Synchrony has said that it should be able to fully replace its lost Walmart revenue when the agreement expires in mid-2019, and with its current growth rate, I have no reason to doubt that. Synchrony appears to think its stock is very cheap right now, as the company bought back nearly 4% of its outstanding shares in the third quarter alone. I agree.

A long-tailed real estate opportunity

If you aren't familiar, Seritage Growth Properties is a real estate investment trust, or REIT, that was created in 2015 from a portfolio of Sears' (SHLDQ) real estate assets. Well, Sears is still the company's primary tenant by far, and Sears recently declared its long-anticipated bankruptcy, sending Seritage shares plunging.

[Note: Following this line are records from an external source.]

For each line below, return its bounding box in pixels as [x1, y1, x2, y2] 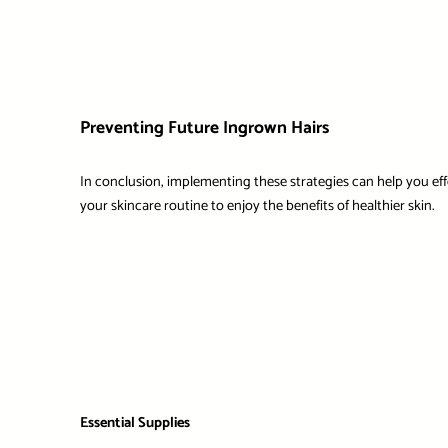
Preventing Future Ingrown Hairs [79, 114, 329, 143]
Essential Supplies [79, 411, 190, 436]
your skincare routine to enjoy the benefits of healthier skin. [79, 194, 434, 219]
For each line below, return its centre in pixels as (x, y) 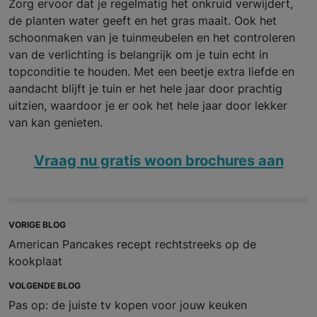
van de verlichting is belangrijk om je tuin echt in (138, 55)
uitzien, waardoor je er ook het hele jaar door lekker (148, 106)
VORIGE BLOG (37, 225)
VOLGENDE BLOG (45, 286)
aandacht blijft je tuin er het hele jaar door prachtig (145, 89)
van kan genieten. (56, 123)
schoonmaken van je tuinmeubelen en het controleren (152, 38)
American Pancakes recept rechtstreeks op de (132, 244)
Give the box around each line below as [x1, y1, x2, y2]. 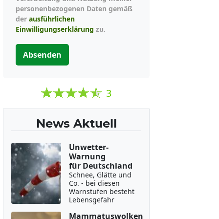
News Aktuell [36, 116, 117, 131]
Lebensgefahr [68, 195, 114, 204]
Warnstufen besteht [68, 187, 134, 196]
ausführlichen [29, 14, 75, 23]
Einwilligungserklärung [16, 24, 94, 34]
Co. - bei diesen [68, 178, 120, 188]
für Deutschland [68, 160, 132, 171]
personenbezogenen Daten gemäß [16, 4, 132, 13]
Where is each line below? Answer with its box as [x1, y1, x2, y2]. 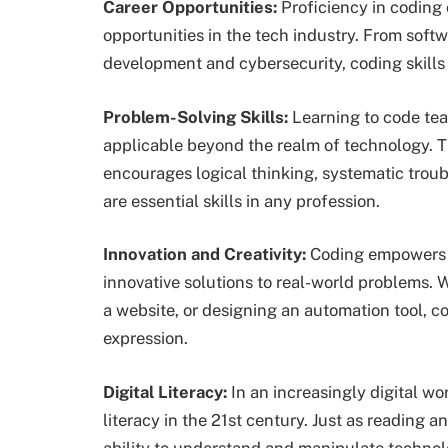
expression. [103, 328, 188, 349]
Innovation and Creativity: [103, 244, 306, 265]
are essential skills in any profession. [103, 190, 380, 211]
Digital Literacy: [103, 381, 227, 402]
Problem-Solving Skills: [103, 106, 288, 127]
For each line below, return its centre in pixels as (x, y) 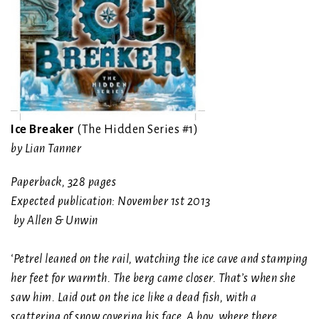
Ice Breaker (43, 130)
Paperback (36, 183)
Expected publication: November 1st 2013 (112, 202)
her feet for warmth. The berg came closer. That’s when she (153, 279)
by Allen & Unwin (59, 221)
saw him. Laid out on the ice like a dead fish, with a (134, 298)
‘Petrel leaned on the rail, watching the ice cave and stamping (159, 260)
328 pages (91, 183)
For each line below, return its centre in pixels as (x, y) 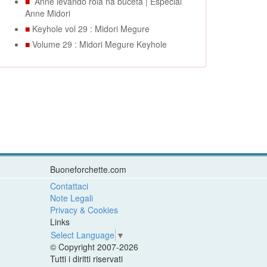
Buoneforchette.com (88, 169)
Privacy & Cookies (84, 210)
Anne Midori (48, 13)
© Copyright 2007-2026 (94, 247)
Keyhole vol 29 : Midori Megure (91, 29)
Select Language (82, 235)
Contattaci (69, 186)
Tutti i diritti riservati (86, 259)
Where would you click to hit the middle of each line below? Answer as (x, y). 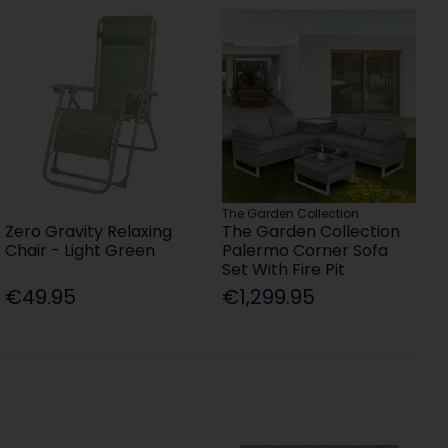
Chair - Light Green (79, 251)
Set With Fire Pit (283, 270)
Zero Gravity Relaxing (88, 232)
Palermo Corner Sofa (304, 251)
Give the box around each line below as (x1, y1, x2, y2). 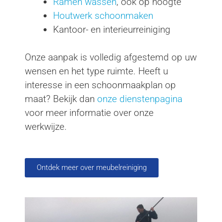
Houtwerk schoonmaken (53, 9, 153, 21)
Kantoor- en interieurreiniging (53, 23, 170, 35)
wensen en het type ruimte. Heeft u (25, 65, 168, 77)
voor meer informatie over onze (25, 107, 154, 119)
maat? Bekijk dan (25, 93, 97, 105)
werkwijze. (25, 121, 67, 133)
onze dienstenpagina (97, 93, 182, 105)
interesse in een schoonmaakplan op (25, 79, 176, 91)
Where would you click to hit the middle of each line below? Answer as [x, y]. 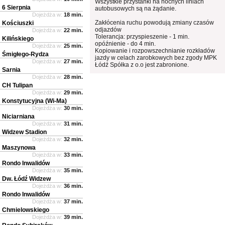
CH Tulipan [17, 85]
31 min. [73, 123]
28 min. [73, 77]
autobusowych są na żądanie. [136, 8]
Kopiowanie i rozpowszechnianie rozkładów [155, 50]
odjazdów [108, 29]
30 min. [73, 108]
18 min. [73, 14]
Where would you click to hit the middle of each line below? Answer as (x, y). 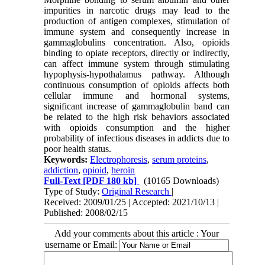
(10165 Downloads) (182, 181)
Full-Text (62, 181)
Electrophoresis (119, 160)
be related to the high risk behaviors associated (137, 117)
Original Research (137, 192)
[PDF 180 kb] (109, 181)
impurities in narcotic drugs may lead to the (137, 11)
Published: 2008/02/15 (86, 213)
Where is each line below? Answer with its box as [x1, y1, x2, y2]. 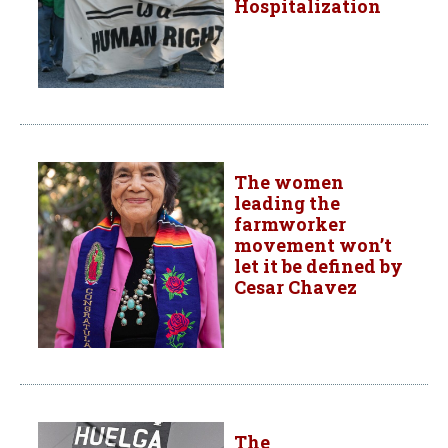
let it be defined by [234, 253, 403, 278]
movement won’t [234, 232, 392, 257]
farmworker [234, 211, 346, 236]
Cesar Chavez [234, 274, 357, 299]
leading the [234, 190, 340, 215]
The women [234, 169, 344, 194]
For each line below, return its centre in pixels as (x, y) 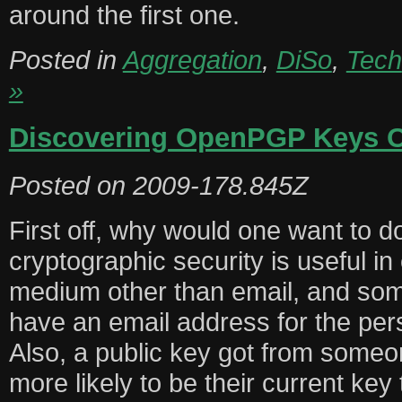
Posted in (66, 59)
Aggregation (192, 59)
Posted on (70, 186)
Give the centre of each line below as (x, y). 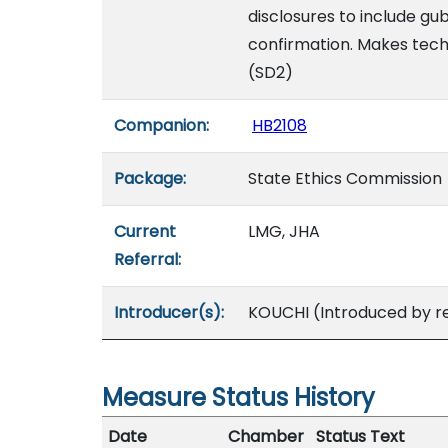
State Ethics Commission (345, 178)
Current (145, 231)
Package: (150, 178)
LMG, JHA (284, 231)
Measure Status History (238, 397)
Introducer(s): (169, 312)
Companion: (161, 125)
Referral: (147, 259)
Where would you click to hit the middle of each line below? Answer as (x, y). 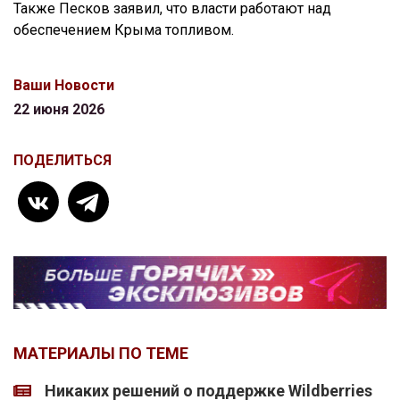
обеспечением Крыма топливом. (124, 30)
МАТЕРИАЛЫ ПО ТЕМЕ (101, 354)
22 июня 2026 (59, 110)
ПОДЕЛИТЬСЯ (62, 161)
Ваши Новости (64, 86)
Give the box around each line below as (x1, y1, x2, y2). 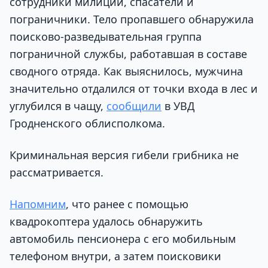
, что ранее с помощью (66, 197, 188, 212)
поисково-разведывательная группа (10, 29, 202, 44)
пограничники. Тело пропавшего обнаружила (10, 11, 254, 26)
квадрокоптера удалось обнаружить (10, 214, 203, 229)
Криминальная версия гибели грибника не (10, 148, 239, 163)
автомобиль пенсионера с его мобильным (10, 232, 236, 246)
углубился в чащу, (10, 98, 106, 113)
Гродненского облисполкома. (10, 115, 165, 130)
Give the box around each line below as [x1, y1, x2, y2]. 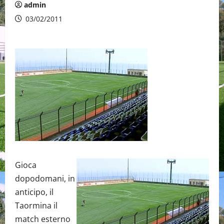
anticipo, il [15, 186, 53, 197]
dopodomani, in [15, 173, 75, 184]
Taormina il [15, 200, 57, 211]
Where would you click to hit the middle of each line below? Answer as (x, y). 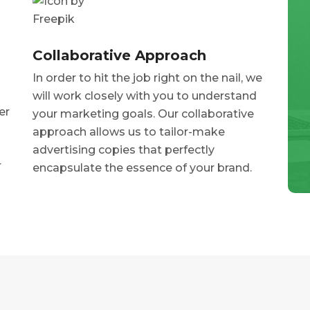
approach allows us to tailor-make (129, 132)
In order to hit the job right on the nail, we (148, 78)
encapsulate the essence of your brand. (143, 168)
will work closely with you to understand (145, 96)
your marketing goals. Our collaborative (144, 114)
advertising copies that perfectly (124, 150)
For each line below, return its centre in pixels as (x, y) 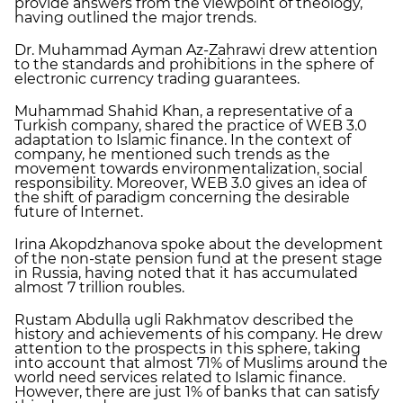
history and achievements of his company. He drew (198, 334)
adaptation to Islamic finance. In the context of (183, 140)
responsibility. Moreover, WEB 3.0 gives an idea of (190, 183)
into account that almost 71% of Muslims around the (201, 363)
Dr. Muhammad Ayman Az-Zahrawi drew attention (196, 50)
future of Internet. (79, 212)
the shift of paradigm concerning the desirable (182, 197)
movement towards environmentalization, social (188, 169)
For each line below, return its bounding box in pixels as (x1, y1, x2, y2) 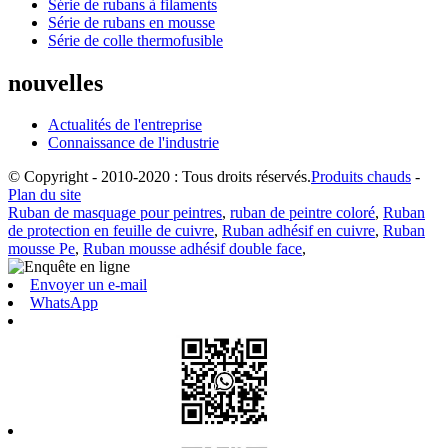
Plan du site (8, 186, 81, 204)
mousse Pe (8, 240, 75, 258)
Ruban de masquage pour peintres (8, 204, 222, 222)
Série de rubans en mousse (48, 13, 215, 31)
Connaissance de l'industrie (48, 134, 219, 152)
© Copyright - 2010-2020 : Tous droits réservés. (8, 168, 311, 186)
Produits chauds (311, 168, 411, 186)
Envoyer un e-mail (30, 276, 147, 294)
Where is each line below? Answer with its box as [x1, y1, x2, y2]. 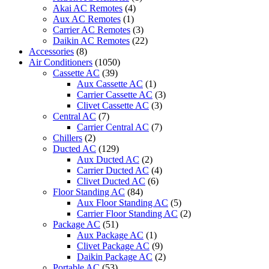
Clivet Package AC [77, 241, 150, 252]
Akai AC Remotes [53, 3, 122, 14]
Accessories [29, 46, 74, 57]
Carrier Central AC [77, 122, 149, 133]
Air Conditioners [29, 57, 92, 68]
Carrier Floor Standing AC [77, 208, 178, 219]
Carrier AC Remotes [53, 25, 130, 35]
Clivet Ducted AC [77, 176, 145, 187]
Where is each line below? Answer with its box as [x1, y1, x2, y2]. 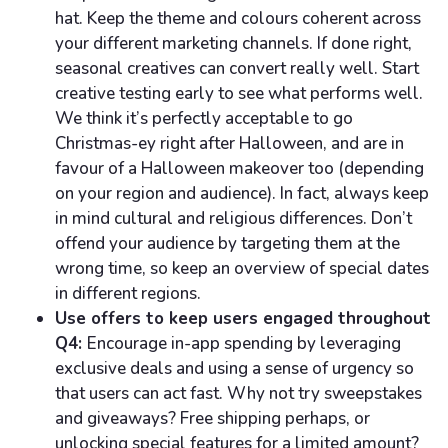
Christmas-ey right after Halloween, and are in [55, 132, 404, 156]
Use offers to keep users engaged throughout [55, 307, 431, 331]
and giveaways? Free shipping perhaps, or [55, 407, 370, 431]
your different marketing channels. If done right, [55, 32, 412, 56]
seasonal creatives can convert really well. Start [55, 57, 419, 81]
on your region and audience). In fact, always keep [55, 182, 429, 206]
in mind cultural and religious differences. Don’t [55, 207, 412, 231]
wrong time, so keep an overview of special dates [55, 257, 429, 281]
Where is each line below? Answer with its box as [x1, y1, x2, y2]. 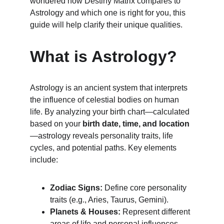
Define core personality [102, 183, 188, 192]
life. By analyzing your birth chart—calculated [30, 107, 191, 116]
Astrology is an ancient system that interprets [30, 83, 189, 92]
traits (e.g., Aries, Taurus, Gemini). [50, 195, 168, 204]
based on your [30, 119, 82, 128]
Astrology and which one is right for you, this [30, 8, 187, 17]
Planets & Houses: [50, 207, 120, 216]
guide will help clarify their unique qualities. [30, 20, 182, 29]
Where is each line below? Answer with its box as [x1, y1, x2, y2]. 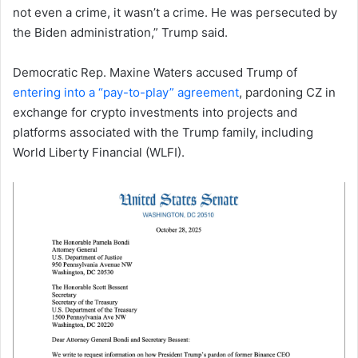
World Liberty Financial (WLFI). [13, 144, 185, 160]
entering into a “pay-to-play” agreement [13, 84, 239, 100]
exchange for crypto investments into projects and [13, 104, 297, 120]
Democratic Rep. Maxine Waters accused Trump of [13, 64, 297, 80]
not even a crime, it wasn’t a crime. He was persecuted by [13, 4, 337, 20]
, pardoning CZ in [239, 84, 336, 100]
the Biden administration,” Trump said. [13, 24, 228, 40]
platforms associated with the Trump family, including [13, 124, 313, 140]
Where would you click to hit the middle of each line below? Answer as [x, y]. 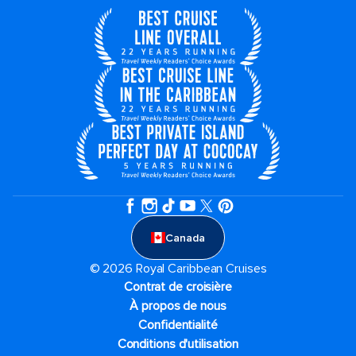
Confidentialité [178, 325]
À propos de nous [178, 306]
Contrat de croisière [178, 287]
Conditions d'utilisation [178, 344]
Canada [186, 238]
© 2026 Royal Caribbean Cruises [178, 269]
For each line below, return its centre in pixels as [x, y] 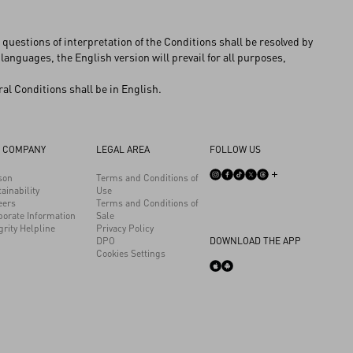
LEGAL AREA [123, 149]
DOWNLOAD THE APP [255, 241]
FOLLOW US [235, 149]
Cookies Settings [131, 253]
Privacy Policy [125, 228]
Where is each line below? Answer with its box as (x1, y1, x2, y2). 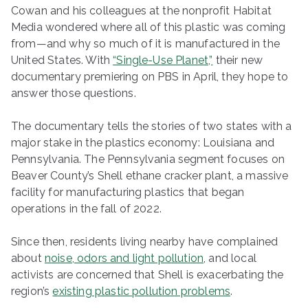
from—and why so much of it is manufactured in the (11, 37, 280, 50)
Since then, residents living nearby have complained (11, 235, 278, 248)
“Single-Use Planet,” (113, 54, 213, 67)
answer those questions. (11, 87, 136, 100)
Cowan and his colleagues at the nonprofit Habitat (11, 4, 272, 17)
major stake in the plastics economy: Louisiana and (11, 136, 275, 149)
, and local (203, 252, 256, 265)
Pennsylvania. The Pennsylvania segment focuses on (11, 153, 285, 166)
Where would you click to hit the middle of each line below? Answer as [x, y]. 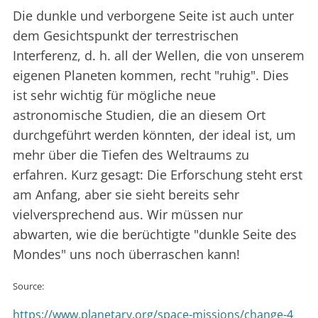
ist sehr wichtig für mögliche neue [114, 95]
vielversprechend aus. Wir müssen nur [128, 215]
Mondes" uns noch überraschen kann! [126, 254]
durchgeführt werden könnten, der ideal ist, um [154, 135]
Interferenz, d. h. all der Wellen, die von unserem [159, 56]
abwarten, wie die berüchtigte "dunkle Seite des [155, 235]
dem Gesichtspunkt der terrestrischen [126, 36]
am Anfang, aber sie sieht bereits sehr [126, 195]
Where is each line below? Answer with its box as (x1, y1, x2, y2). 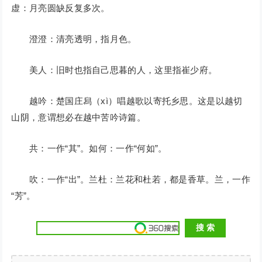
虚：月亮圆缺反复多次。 (11, 3, 110, 13)
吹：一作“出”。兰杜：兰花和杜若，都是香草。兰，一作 (11, 174, 250, 185)
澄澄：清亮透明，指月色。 (11, 34, 137, 44)
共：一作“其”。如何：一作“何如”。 (11, 143, 167, 154)
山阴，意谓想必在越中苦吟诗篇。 (11, 112, 146, 123)
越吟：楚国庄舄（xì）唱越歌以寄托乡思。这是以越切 (11, 96, 243, 106)
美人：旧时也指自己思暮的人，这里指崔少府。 (11, 65, 218, 75)
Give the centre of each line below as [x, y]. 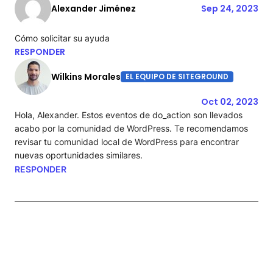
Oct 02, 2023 [230, 101]
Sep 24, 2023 [230, 8]
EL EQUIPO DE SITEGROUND [177, 76]
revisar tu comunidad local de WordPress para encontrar [127, 141]
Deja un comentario [85, 239]
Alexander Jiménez [94, 8]
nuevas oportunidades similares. [79, 155]
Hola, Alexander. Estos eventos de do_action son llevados [129, 115]
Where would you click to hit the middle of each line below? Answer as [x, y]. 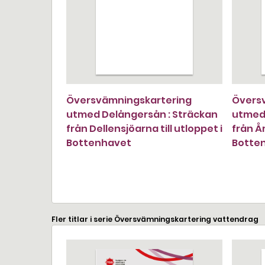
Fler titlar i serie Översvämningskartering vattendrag [155, 219]
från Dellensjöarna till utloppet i [144, 129]
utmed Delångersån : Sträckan [142, 114]
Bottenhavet [99, 143]
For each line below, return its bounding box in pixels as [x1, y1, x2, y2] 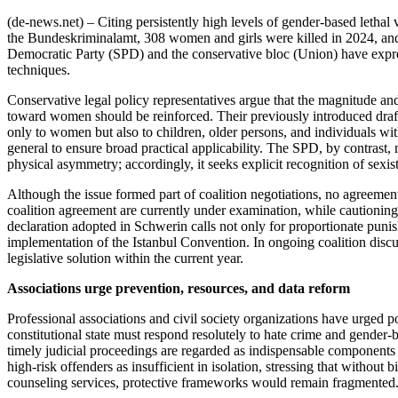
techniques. [7, 62, 70, 77]
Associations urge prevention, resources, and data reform [7, 281, 350, 296]
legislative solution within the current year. [7, 251, 243, 266]
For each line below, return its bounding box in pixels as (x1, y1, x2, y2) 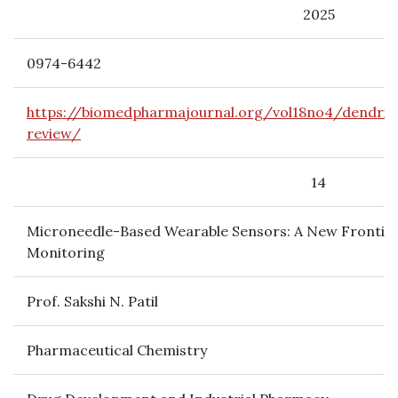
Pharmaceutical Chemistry (27, 341, 207, 359)
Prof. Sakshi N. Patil (27, 292, 158, 310)
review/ (27, 124, 81, 142)
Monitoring (27, 243, 105, 261)
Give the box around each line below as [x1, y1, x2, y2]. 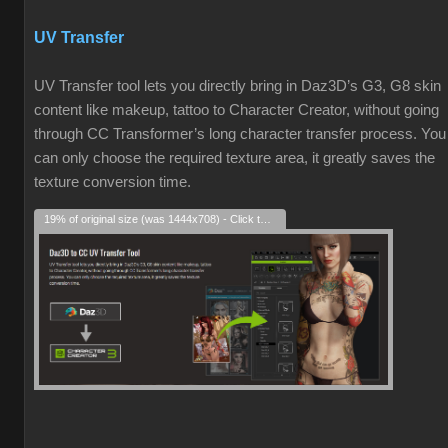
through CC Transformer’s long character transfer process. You [34, 126, 446, 142]
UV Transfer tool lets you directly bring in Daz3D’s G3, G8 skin [34, 78, 441, 94]
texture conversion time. [34, 174, 191, 190]
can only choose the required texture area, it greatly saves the [34, 150, 435, 166]
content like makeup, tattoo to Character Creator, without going [34, 102, 439, 118]
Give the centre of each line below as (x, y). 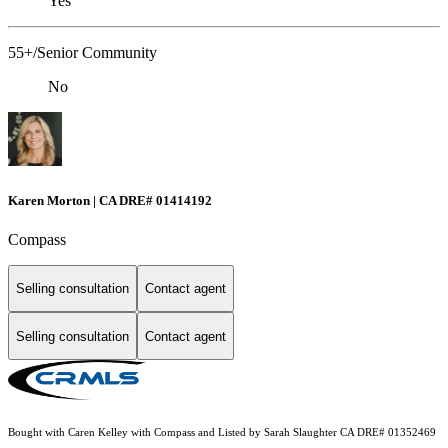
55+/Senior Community (82, 53)
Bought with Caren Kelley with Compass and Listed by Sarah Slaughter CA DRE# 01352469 (222, 433)
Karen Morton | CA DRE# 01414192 (110, 200)
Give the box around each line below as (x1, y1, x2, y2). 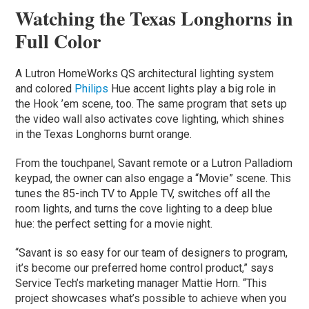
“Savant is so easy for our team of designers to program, (15, 246, 288, 259)
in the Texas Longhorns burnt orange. (15, 127, 192, 141)
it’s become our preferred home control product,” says (15, 261, 275, 275)
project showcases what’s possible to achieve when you (15, 291, 287, 305)
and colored (15, 81, 75, 95)
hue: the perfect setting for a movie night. (15, 217, 213, 230)
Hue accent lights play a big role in (111, 81, 277, 95)
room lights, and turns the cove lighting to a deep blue (15, 201, 273, 215)
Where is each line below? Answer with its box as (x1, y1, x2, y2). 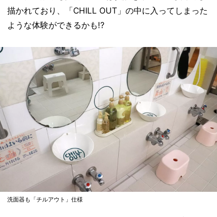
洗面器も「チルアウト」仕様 (7, 195, 83, 203)
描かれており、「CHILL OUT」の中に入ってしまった (7, 6, 208, 16)
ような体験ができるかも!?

The general idea behind Seritage's business model is to gradually redevelop its Sears-occupied properties into modern, mixed-use real estate.

So far, the plan is working. Although Sears and Kmart occupy about 70% of the REIT's square footage, the tenants in already-redeveloped properties pay significantly higher rent. In fact, the percentage of the company's revenue that comes from non-Sears tenants has grown from about 20% at the time of the 2015 spinoff to almost 70% now. And the company is just starting to lease up some of its major assets right now, as my colleague Adam Levine-Weinberg recently pointed out.

If you're worried about Seritage's ability to sustain itself through the transitional period, consider that Warren Buffett-led Berkshire Hathaway (BRK.A -0.30%) (BRK.B -0.26%) recently entered into an agreement to loan Seritage as much as $2 billion. Berkshire generally doesn't loan its money unless management is virtually certain that it will be paid back, so this is a massive vote of confidence. (Note: Both Goldman Sachs and Synchrony are components of Berkshire's stock portfolio, so Buffett and his team appear confident in all three businesses discussed here.)

Approach these as long-term investments

To be perfectly clear, I don't think these three stocks will necessarily soar in the near term. In fact, if the market volatility continues to pressure stocks, they could certainly fall further.

However, these are three excellent businesses with attractive growth potential that should do extremely well over the long run. In a nutshell, don't buy them because of what they'll do for the rest of 2018 or even over the next year or so. If you decide to add one of these to your portfolio, do it because of what the stock could do over the next 5, 10, or 20 years.